Depuis 1999, date à laquelle le Flanders Fields Museum d’Ypres lui a demandé de créer une œuvre sur le thème de la guerre, les carcasses de chevaux ont joué un rôle central dans l’œuvre de De Bruyckere. Dans les archives du musée, elle a découvert des centaines de photos des champs de bataille de la Première Guerre mondiale. Dans ces photos, le cheval de cavalerie est apparu comme un symbole de la métamorphose, de l’incommensurabilité de la mort et de la destruction, et l’ampleur incalculable de la perte. Une ampleur qui, selon elle, ne pouvait être transmise par le biais de sculptures humaines.

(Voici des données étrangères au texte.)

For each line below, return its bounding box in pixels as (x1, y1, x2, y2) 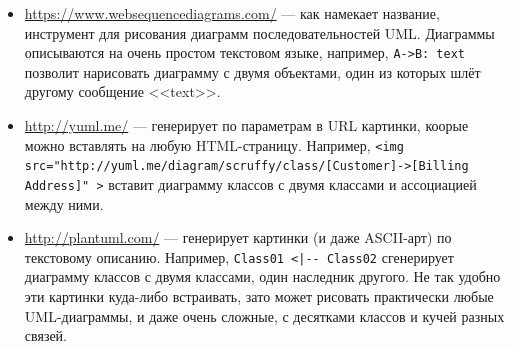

No Life Lost II, 2015, montre les carcasses de deux chevaux entrelacés, couchés l’un sur l’autre et attachés par des ceintures en cuir dans une vitrine en verre. Bien qu’exposées à la mort, ces créatures déchues offrent néanmoins une image indélébile de beauté, de dignité et de puissance sublimes. La vitrine ne peut contenir les corps. La tête d’un des animaux porte l’élément rassurant d’une couverture, mais sous la forme ambiguë d’un bandeau, qui protège l’animal contre les stimuli extérieurs, tout en le rendant impuissant. (extrait du livret de visite de l’exposition « Engelenkeel » au Bonnefanten Museum de Maastricht en 2021)

To Zurbaràn

À côté, un émouvant poulain moulé sur un animal mort-né est posé sur une table. To Zurbaràn (2015) propose une interprétation très théâtrale de l’Agnus Dei (1635-40) du peintre espagnol… À plusieurs occasions, Berlinde De Bruyckere a également expliqué à propos de cette pièce l’écho de la photographie d’Alan Kurdi, l’enfant syrien retrouvé mort sur une plage turque.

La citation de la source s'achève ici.